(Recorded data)
┄┄┄┄┄┄

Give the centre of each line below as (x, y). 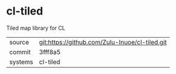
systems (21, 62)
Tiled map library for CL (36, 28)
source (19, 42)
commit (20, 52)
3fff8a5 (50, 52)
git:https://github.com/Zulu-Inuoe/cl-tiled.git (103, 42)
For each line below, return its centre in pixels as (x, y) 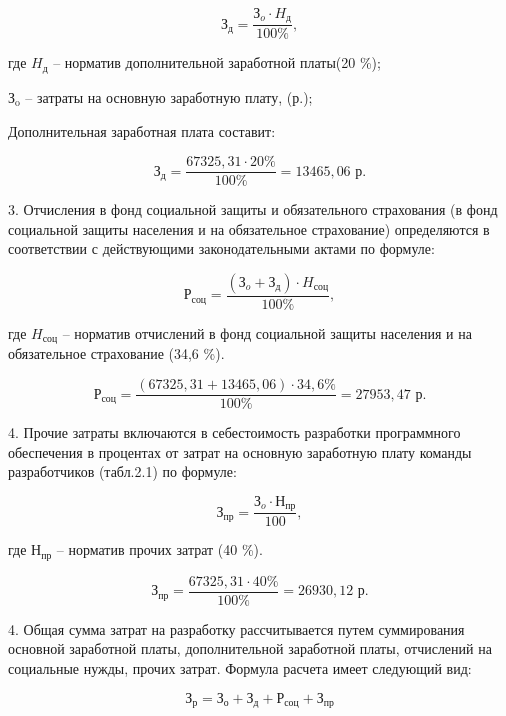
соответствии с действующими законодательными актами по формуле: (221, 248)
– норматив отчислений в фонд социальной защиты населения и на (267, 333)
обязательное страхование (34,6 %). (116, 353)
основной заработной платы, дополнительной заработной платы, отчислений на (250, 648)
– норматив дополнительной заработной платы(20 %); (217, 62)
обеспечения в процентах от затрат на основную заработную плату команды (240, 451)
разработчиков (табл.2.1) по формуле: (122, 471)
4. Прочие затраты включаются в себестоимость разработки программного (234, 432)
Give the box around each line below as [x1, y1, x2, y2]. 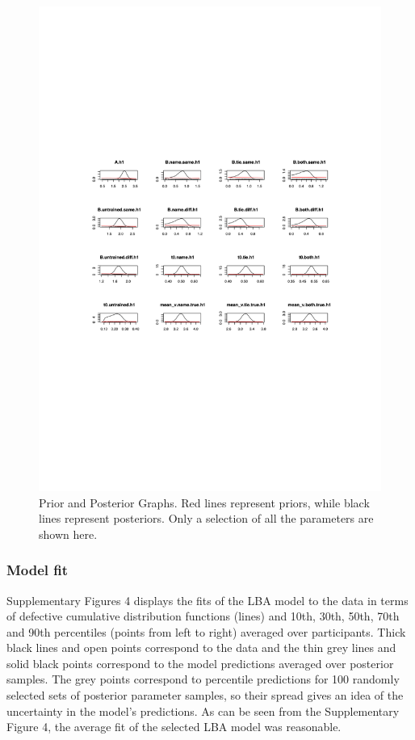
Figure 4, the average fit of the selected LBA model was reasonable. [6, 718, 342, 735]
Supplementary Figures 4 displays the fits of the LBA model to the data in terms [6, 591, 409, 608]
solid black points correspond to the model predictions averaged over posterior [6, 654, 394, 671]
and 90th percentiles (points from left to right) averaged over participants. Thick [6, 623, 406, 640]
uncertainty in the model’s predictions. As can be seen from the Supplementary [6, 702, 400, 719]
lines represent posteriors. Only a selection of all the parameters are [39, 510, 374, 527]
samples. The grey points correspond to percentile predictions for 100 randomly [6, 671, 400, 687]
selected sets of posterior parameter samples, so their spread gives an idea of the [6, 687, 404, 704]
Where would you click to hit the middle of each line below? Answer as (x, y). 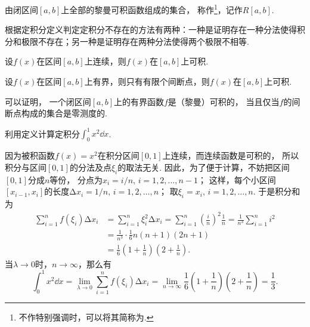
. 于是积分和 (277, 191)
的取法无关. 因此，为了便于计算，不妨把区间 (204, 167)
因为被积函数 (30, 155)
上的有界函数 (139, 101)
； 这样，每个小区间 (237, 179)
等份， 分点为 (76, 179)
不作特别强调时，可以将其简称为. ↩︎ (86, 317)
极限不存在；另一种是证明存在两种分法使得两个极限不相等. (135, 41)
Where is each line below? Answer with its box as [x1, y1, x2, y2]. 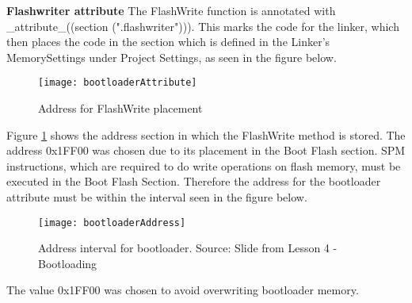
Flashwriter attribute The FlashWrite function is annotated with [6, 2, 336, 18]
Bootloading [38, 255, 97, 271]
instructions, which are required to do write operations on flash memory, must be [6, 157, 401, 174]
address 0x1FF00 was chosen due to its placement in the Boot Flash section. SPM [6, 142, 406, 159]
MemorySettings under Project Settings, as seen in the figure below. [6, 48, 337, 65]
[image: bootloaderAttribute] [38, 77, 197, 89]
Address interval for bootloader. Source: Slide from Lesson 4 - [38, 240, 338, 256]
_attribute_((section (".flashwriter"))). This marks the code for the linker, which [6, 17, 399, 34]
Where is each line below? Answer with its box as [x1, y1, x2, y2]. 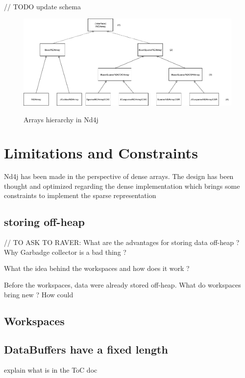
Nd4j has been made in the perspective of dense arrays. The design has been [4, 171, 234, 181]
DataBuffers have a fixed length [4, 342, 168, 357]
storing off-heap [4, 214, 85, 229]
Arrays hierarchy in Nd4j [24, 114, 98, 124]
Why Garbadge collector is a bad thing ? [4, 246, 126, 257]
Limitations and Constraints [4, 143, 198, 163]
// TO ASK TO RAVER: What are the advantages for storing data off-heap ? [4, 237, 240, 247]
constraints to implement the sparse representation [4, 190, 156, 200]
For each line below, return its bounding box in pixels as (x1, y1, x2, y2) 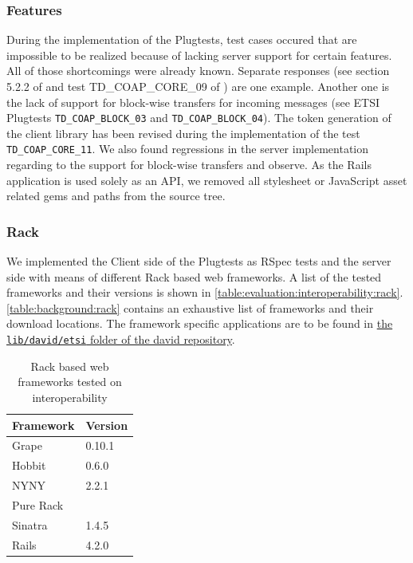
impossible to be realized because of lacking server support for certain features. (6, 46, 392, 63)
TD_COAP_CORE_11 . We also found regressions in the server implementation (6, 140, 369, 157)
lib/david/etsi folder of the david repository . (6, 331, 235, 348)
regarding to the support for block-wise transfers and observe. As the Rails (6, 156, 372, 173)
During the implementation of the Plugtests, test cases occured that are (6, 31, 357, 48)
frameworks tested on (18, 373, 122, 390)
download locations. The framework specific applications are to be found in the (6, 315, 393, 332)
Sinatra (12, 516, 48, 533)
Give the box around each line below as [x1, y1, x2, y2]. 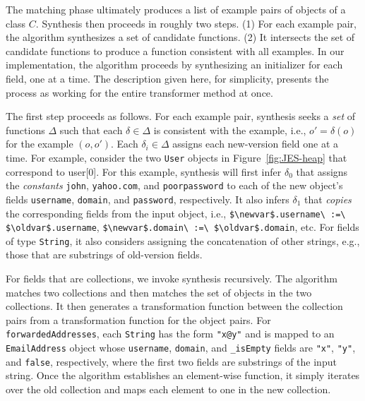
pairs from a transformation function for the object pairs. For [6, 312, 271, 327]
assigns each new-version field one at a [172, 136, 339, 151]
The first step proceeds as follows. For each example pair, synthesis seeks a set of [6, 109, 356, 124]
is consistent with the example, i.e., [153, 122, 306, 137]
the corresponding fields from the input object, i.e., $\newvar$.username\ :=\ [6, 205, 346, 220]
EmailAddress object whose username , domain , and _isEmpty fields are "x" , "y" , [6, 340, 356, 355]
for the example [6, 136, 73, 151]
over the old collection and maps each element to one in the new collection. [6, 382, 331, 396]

┄┄┄┄┄┄

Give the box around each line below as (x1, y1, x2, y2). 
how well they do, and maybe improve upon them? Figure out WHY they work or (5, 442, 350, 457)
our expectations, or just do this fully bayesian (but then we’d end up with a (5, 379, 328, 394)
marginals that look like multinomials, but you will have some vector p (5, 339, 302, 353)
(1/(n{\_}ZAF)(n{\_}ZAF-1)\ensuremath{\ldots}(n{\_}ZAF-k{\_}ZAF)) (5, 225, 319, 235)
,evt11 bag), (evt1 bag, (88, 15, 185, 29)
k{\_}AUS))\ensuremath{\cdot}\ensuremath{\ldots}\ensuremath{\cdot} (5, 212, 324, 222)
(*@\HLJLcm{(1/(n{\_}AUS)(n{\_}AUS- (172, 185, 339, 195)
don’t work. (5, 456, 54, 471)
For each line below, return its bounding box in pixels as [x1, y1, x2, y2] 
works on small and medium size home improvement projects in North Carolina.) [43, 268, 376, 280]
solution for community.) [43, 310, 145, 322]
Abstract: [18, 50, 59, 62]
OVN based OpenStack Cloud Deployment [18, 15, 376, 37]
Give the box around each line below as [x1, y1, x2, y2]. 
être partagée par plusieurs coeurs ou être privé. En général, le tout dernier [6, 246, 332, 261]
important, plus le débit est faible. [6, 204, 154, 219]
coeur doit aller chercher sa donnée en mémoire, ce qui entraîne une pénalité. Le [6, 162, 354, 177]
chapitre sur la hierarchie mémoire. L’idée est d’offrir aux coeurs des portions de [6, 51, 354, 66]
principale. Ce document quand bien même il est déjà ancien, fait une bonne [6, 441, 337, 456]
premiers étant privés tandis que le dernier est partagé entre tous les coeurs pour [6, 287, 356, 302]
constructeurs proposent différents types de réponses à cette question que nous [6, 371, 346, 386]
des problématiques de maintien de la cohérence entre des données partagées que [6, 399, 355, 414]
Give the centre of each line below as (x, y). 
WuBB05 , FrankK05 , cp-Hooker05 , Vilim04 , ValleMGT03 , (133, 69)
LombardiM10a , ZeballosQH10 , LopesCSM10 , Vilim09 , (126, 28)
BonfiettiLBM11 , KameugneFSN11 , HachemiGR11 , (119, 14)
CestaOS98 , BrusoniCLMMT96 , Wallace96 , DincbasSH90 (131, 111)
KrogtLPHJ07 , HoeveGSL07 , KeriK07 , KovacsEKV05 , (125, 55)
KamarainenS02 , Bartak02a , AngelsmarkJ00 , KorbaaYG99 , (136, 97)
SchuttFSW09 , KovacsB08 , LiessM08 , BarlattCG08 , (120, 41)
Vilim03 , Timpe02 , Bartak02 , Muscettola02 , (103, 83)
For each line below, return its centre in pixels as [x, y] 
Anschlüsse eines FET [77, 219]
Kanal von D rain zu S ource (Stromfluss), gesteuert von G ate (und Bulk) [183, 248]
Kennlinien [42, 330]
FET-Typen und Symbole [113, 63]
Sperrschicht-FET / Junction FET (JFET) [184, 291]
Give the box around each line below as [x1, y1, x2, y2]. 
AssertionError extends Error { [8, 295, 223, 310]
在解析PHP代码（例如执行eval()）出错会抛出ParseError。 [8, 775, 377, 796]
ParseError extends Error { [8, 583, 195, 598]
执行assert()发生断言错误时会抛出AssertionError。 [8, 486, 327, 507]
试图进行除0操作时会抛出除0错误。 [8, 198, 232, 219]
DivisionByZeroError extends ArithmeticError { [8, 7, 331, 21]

┄┄┄┄┄┄

### TASK GOAL:
Both the line containing "FET-Typen und Symbole [113, 63]" and the line containing "DivisionByZeroError extends ArithmeticError" belong in the answer. Print them and every line above that falls between them exactly, and no others.

### ANSWER TO THIS TASK:
FET-Typen und Symbole [113, 63]
Sperrschicht-FET / Junction FET (JFET) [184, 291]
Give the box around each line below as [x1, y1, x2, y2]. 
AssertionError extends Error { [8, 295, 223, 310]
在解析PHP代码（例如执行eval()）出错会抛出ParseError。 [8, 775, 377, 796]
ParseError extends Error { [8, 583, 195, 598]
执行assert()发生断言错误时会抛出AssertionError。 [8, 486, 327, 507]
试图进行除0操作时会抛出除0错误。 [8, 198, 232, 219]
DivisionByZeroError extends ArithmeticError { [8, 7, 331, 21]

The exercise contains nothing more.